My main motivations for that are:

a) Loops that have an unknown static trip-count, but according to the profile have very low iteration counts (0 or 1). These should not be unrolled, and should never be vectorized either.

For 0 or 1, agreed.

b) Remainder loops for hand-vectorized code. These will also not be unrolled - the trip-count is unknown, and doesn't have a known multiple. (We may end up with runtime unrolling and yet another "remainder loop", which doesn't really improve things.) And, of course, it's almost always a bad idea to vectorize these. (The exception may be something like hand-vectorization by 16, with a scalar remainder loop. We may want to vectorize that remainder by 4 and leave a smaller scalar remainder, but that sounds like a very small win.)

I agree, but I think we're going about this the wrong way. The cost of the branching and runtime checks need to be factored into the cost model (which will be relevant for low-trip-count loops), and that should naturally prevent this kind of messiness.
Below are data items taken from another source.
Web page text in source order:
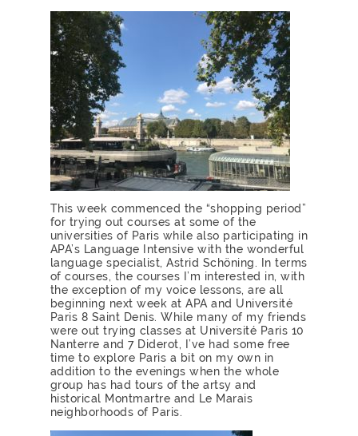
This week commenced the “shopping period”
for trying out courses at some of the
universities of Paris while also participating in
APA’s Language Intensive with the wonderful
language specialist, Astrid Schöning. In terms
of courses, the courses I’m interested in, with
the exception of my voice lessons, are all
beginning next week at APA and Université
Paris 8 Saint Denis. While many of my friends
were out trying classes at Université Paris 10
Nanterre and 7 Diderot, I’ve had some free
time to explore Paris a bit on my own in
addition to the evenings when the whole
group has had tours of the artsy and
historical Montmartre and Le Marais
neighborhoods of Paris.
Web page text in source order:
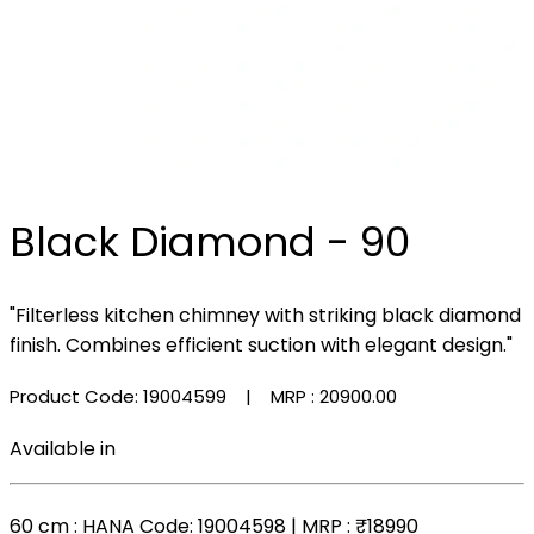
Black Diamond - 90
"Filterless kitchen chimney with striking black diamond
finish. Combines efficient suction with elegant design."
Product Code: 19004599 | MRP : ₹20900.00
Available in
60 cm: HANA Code: 19004598 | MRP : ₹18990
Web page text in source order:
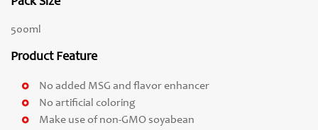
500ml
Product Feature
No added MSG and flavor enhancer
No artificial coloring
Make use of non-GMO soyabean
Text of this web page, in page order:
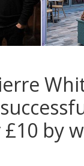
by
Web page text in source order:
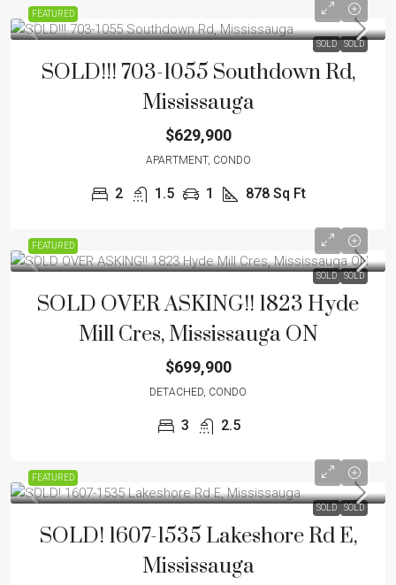
FEATURED
SOLD SOLD
SOLD!!! 703-1055 Southdown Rd,
Mississauga
$629,900
APARTMENT, CONDO
2 1.5 1 878 Sq Ft
FEATURED
SOLD SOLD
SOLD OVER ASKING!! 1823 Hyde
Mill Cres, Mississauga ON
$699,900
DETACHED, CONDO
3 2.5
FEATURED
SOLD SOLD
SOLD! 1607-1535 Lakeshore Rd E,
Mississauga
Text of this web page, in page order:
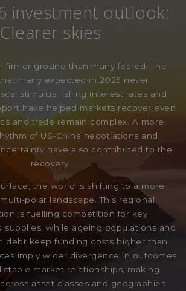
investment outlook:
Clearer skies
firmer ground than many feared. The
many expected in 2025 never
stimulus, falling interest rates and
have helped markets recover even
and trade remain complex. A more
of US-China negotiations and
have also contributed to the
recovery.
the world is shifting to a more
polar landscape. This regional
is fuelling competition for key
supplies, while ageing populations and
debt keep funding costs higher than
imply wider divergence in outcomes
market relationships, making
asset classes and geographies
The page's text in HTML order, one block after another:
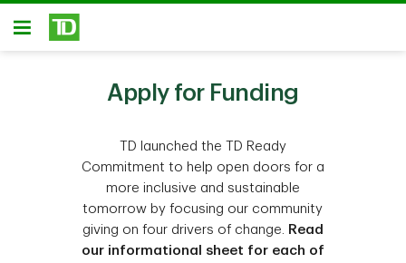
Skip to main content
Open
Apply for Funding
TD launched the TD Ready
Commitment to help open doors for a
more inclusive and sustainable
tomorrow by focusing our community
giving on four drivers of change. Read
our informational sheet for each of
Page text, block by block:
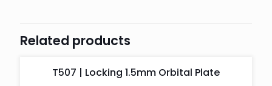
Related products
T507 | Locking 1.5mm Orbital Plate

Just not vectorizing low-trip-count loops is suboptimial because it will miss cases where vectorization is quite profitable.

I agree that we probably want to fix (1) eventually, but that will still need a good trip count estimate, so it's in some sense orthogonal to improving the estimate in cases where it's not statically known exactly.

This revision was automatically updated to reflect the committed changes.